### WORK TO BE COMPLETED
Only the number is wanted: how many lines of the data contain "ceiling"?

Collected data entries
>>

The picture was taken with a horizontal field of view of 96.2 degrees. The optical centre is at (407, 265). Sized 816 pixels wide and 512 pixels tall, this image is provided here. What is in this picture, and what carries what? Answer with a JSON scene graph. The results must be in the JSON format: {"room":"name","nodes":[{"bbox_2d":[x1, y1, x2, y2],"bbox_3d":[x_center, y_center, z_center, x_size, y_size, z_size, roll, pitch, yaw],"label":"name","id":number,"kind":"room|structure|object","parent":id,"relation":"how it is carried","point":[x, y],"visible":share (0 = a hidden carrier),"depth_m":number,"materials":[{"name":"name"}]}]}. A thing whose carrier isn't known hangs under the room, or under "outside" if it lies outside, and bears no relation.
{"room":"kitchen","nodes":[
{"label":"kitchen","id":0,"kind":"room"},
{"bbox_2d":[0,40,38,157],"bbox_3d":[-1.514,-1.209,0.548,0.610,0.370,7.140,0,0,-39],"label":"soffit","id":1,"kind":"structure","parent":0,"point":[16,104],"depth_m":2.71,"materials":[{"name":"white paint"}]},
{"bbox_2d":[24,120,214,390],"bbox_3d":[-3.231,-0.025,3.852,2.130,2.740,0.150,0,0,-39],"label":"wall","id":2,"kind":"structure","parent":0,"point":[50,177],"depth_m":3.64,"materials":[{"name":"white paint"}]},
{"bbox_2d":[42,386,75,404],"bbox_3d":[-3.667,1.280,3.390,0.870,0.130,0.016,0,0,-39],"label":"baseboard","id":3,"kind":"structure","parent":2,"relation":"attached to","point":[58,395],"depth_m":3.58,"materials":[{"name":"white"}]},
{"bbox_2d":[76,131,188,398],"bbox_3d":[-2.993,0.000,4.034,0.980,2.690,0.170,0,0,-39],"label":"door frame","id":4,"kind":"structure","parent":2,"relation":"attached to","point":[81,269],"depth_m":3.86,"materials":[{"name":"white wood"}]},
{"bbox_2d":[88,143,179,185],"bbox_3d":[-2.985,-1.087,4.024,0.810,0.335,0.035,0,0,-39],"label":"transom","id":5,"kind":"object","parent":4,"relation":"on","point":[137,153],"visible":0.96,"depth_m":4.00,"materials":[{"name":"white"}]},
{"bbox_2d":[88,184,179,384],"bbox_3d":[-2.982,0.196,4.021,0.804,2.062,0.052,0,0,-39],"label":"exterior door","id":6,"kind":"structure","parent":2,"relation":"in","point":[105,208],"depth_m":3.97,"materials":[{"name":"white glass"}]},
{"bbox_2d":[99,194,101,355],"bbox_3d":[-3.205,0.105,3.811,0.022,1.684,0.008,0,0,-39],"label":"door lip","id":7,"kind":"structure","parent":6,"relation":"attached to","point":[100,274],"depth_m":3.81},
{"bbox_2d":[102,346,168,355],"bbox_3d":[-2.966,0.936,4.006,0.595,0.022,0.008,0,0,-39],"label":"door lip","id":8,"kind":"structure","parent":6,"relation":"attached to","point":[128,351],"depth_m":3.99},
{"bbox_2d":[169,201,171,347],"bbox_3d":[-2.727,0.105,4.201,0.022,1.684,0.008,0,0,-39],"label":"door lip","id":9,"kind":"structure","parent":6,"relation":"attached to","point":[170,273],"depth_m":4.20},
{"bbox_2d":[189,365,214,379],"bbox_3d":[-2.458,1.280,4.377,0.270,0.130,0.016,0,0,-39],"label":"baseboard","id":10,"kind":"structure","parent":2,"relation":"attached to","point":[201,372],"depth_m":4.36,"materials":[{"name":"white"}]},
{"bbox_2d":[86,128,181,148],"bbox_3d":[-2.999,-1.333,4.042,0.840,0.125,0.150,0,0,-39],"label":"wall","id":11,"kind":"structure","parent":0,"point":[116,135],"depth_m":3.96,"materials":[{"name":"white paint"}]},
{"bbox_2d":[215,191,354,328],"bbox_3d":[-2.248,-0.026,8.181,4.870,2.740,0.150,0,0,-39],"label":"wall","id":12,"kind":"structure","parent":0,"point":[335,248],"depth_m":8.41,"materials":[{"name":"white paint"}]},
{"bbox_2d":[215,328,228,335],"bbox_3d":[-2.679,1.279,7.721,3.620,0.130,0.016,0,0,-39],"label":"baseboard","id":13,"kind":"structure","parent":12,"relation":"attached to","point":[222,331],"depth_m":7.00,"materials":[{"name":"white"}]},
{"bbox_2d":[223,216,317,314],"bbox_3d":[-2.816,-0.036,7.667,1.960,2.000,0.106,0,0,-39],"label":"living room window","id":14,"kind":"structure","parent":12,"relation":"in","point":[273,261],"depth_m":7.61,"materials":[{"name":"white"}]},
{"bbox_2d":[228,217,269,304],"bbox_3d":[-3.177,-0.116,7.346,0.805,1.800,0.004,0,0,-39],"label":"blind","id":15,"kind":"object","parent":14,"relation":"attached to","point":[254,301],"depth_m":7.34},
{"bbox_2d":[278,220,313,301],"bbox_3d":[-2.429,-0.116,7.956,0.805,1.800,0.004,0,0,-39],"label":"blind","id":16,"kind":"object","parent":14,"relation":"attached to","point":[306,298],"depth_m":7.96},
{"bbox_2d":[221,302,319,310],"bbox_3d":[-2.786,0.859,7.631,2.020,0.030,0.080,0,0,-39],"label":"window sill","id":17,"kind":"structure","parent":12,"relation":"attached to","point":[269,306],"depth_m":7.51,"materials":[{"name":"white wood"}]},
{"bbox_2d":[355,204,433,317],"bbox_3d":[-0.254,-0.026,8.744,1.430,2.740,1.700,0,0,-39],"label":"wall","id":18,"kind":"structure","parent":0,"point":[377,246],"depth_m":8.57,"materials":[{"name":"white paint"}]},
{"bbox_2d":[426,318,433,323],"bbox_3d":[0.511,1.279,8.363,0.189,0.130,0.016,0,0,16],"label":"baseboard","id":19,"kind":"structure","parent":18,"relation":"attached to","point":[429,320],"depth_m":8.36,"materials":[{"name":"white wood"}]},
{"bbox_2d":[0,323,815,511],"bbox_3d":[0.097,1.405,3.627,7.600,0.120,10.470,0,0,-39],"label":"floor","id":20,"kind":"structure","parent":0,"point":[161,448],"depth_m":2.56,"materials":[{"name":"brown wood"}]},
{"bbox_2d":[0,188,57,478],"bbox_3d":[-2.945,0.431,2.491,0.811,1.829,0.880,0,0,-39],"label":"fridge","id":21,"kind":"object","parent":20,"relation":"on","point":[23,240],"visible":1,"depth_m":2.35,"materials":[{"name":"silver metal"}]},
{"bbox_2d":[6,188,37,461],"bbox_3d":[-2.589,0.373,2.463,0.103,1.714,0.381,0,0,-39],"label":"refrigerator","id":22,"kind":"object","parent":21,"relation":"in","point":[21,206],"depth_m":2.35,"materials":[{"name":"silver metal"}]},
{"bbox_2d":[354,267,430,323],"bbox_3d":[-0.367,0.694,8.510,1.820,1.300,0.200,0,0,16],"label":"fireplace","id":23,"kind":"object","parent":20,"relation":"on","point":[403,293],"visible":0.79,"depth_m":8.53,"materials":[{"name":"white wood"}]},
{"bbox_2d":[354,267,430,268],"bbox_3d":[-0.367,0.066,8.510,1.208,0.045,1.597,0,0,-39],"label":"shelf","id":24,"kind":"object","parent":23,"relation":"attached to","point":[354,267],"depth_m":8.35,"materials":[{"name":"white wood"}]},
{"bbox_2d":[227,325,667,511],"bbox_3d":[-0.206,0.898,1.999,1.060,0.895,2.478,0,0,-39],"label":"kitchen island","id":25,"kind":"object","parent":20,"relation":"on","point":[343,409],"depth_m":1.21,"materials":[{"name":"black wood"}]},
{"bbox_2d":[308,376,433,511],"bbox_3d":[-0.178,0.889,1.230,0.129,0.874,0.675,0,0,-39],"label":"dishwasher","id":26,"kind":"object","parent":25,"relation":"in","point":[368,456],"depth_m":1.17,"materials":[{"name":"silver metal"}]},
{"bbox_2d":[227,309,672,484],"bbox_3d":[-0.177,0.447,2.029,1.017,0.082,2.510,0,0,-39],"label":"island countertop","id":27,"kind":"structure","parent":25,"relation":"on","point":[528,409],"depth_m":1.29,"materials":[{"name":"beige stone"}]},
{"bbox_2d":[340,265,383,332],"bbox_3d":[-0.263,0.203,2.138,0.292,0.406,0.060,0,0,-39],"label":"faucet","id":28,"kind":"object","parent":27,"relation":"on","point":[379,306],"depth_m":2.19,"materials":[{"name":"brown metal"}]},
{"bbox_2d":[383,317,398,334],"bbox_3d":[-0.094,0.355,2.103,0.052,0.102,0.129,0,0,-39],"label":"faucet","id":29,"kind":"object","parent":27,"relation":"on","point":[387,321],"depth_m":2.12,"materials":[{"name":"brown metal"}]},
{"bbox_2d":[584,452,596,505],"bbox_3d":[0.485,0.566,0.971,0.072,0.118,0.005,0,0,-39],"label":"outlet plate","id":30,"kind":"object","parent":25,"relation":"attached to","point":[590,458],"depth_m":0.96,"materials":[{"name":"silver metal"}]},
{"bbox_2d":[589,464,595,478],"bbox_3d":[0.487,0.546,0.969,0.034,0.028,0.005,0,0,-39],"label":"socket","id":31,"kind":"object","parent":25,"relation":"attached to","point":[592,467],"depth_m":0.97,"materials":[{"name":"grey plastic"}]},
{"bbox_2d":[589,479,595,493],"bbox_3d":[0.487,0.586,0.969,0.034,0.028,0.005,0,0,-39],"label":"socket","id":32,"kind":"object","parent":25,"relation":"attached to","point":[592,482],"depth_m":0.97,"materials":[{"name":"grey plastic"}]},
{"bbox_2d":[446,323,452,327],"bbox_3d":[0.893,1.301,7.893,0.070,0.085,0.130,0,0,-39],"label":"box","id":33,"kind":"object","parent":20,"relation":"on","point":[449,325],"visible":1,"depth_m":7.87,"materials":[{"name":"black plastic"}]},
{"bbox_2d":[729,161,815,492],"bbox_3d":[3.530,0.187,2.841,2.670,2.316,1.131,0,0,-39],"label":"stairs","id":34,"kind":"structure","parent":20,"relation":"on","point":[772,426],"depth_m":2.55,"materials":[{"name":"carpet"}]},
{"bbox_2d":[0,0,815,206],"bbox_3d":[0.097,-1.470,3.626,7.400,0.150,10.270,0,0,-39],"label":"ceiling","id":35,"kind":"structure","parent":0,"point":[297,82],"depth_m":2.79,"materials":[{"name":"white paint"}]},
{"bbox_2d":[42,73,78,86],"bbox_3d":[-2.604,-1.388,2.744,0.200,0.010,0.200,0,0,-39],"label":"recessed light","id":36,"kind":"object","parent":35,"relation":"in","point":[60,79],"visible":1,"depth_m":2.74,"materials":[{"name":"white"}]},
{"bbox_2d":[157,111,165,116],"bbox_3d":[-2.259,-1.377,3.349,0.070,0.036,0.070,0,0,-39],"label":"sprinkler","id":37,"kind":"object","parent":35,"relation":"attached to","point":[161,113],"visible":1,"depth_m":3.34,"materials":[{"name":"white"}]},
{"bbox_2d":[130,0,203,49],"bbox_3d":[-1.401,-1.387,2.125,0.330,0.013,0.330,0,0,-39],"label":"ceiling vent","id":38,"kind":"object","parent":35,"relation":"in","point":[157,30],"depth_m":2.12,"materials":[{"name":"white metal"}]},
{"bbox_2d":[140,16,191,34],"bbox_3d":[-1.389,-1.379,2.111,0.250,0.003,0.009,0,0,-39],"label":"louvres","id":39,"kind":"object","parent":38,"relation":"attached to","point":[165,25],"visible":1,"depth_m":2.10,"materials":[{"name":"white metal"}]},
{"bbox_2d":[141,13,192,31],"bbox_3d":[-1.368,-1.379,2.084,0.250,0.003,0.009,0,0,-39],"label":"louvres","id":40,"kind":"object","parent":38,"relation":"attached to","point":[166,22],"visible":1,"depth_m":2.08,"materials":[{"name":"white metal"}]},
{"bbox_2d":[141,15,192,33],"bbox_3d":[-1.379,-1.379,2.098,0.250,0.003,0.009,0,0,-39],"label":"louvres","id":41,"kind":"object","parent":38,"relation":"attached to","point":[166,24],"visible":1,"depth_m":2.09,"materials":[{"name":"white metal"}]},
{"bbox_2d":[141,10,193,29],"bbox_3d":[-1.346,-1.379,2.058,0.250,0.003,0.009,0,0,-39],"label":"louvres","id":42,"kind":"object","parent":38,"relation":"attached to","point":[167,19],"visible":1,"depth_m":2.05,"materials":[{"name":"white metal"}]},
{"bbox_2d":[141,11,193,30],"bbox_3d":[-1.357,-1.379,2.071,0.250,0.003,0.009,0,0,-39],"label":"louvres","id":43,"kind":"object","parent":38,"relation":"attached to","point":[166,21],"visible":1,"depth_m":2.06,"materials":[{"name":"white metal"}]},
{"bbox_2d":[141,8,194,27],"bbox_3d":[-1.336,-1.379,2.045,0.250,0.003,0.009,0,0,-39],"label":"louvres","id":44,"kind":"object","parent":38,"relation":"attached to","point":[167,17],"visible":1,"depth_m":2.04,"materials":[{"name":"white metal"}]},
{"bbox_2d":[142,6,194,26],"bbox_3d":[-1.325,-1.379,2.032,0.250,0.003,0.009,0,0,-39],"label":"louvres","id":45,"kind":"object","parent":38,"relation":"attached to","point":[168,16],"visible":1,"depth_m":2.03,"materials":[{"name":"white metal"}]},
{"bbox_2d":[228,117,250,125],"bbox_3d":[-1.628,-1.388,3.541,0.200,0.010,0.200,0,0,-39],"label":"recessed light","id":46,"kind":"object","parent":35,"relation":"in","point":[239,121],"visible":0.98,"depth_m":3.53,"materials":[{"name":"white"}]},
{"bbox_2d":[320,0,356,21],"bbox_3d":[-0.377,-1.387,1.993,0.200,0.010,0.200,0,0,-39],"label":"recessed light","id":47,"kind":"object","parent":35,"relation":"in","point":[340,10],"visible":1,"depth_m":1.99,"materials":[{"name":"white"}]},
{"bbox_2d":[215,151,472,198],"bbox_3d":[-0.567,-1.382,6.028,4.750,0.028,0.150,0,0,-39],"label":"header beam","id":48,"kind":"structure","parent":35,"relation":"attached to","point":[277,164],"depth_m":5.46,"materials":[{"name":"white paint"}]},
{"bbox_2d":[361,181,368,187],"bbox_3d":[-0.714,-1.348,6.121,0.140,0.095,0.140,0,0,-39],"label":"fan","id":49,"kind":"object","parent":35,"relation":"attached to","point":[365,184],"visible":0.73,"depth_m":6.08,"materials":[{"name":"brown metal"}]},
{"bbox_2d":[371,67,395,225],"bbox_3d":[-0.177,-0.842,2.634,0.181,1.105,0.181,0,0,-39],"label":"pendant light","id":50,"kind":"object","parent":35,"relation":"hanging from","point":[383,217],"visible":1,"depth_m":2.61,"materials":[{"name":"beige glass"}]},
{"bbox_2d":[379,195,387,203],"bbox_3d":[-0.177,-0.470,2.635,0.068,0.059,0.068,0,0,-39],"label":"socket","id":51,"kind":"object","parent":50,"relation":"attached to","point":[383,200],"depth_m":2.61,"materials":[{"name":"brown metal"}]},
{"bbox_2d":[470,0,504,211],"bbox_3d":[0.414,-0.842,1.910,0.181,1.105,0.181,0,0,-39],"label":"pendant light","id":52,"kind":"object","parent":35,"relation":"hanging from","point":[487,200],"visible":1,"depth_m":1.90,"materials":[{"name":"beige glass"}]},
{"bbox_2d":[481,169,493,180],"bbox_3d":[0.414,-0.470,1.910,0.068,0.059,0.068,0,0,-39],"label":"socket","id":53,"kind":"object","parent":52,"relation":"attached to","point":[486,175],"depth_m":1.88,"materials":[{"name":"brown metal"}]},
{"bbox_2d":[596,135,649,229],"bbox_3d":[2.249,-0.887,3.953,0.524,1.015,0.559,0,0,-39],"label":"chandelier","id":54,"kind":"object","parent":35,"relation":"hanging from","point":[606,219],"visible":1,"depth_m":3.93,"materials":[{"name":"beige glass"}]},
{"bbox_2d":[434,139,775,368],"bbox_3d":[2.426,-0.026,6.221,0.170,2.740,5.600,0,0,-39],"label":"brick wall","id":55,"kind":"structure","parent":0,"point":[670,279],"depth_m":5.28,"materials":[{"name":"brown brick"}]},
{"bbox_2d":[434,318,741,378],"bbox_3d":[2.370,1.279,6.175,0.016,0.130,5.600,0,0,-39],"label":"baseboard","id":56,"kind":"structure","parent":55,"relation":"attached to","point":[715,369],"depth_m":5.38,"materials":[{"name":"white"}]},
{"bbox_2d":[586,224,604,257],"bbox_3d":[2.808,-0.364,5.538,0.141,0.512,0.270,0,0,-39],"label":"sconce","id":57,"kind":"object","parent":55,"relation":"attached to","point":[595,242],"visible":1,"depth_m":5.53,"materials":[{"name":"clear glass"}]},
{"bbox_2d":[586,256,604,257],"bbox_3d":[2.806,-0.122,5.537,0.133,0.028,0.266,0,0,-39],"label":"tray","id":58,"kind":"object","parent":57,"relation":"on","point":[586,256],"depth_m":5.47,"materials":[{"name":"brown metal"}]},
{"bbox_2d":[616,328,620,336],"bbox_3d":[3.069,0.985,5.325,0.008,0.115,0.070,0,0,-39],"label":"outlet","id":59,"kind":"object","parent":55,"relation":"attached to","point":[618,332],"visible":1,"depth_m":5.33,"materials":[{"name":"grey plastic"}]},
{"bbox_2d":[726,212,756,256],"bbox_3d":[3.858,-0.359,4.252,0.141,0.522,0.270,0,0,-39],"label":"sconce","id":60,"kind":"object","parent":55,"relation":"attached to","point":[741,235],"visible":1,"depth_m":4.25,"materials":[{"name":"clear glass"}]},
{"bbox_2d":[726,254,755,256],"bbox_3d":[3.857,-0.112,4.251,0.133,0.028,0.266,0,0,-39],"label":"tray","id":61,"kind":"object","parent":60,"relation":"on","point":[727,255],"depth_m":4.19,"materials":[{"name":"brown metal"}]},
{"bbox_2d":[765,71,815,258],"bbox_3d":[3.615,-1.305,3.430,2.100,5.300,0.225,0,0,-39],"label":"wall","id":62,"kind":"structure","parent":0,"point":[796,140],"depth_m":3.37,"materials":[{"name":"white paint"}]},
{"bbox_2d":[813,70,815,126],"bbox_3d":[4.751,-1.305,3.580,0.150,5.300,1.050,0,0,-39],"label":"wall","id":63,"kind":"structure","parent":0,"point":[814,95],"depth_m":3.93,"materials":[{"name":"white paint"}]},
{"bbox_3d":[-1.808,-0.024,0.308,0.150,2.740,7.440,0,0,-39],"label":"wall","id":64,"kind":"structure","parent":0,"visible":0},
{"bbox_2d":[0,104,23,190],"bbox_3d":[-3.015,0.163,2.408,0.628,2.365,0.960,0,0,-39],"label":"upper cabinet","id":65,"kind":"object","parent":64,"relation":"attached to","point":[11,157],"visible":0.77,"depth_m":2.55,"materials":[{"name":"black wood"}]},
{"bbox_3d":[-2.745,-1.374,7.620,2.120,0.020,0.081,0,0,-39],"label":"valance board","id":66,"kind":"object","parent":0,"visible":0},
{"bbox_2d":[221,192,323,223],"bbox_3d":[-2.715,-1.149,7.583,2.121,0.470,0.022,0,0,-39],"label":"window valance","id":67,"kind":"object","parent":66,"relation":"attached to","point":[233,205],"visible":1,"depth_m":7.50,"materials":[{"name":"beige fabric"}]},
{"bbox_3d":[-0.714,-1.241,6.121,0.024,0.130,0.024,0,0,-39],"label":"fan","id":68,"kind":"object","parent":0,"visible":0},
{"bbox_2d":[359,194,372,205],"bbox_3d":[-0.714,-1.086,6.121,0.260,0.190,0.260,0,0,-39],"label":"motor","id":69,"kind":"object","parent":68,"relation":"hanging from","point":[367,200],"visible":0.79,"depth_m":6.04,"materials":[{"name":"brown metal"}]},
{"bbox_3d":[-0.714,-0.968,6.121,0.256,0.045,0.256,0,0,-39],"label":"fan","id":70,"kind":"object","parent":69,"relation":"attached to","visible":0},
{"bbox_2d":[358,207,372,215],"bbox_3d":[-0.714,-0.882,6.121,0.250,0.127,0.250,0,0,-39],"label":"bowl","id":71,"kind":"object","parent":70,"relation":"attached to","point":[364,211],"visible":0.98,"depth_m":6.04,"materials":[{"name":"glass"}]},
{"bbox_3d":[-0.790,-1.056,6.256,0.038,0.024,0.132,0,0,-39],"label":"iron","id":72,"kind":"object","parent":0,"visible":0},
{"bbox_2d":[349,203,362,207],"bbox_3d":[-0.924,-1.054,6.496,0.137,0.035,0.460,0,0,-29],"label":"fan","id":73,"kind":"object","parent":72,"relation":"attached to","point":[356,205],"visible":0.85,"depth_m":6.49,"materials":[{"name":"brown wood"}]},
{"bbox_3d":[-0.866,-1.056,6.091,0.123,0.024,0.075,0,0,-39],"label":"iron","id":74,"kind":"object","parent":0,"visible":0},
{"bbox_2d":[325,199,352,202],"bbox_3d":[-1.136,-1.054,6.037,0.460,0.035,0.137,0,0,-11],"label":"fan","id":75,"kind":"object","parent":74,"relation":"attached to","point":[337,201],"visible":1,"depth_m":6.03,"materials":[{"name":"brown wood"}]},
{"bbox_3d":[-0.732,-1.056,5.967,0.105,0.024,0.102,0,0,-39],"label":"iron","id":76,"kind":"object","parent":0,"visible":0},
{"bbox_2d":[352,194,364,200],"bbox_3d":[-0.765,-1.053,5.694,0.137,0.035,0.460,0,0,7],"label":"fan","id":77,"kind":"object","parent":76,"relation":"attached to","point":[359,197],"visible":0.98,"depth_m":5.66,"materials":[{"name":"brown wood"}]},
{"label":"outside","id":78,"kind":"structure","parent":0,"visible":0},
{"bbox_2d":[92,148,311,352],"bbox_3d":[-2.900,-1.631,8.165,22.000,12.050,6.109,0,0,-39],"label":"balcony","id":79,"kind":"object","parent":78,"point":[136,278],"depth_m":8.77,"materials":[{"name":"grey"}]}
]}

<<

### RESPONSE AREA
2